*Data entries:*
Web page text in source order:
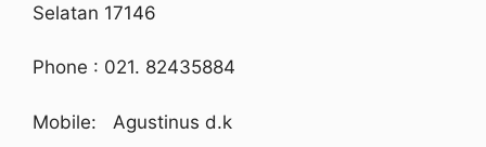
Selatan 17146
Phone : 021. 82435884
Mobile: Agustinus d.k
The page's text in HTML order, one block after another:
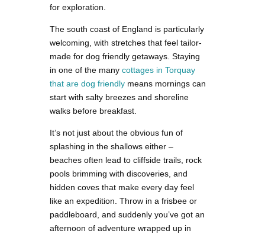
for exploration.
The south coast of England is particularly
welcoming, with stretches that feel tailor-
made for dog friendly getaways. Staying
in one of the many cottages in Torquay
that are dog friendly means mornings can
start with salty breezes and shoreline
walks before breakfast.
It’s not just about the obvious fun of
splashing in the shallows either –
beaches often lead to cliffside trails, rock
pools brimming with discoveries, and
hidden coves that make every day feel
like an expedition. Throw in a frisbee or
paddleboard, and suddenly you’ve got an
afternoon of adventure wrapped up in
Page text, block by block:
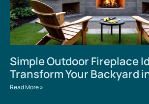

*Brief:*
Word for word, set down each record shown above, omitting the pictures.

*Answer box:*
Web page text in source order:
Selatan 17146
Phone : 021. 82435884
Mobile: Agustinus d.k
The page's text in HTML order, one block after another:
for exploration.
The south coast of England is particularly
welcoming, with stretches that feel tailor-
made for dog friendly getaways. Staying
in one of the many cottages in Torquay
that are dog friendly means mornings can
start with salty breezes and shoreline
walks before breakfast.
It’s not just about the obvious fun of
splashing in the shallows either –
beaches often lead to cliffside trails, rock
pools brimming with discoveries, and
hidden coves that make every day feel
like an expedition. Throw in a frisbee or
paddleboard, and suddenly you’ve got an
afternoon of adventure wrapped up in
Page text, block by block:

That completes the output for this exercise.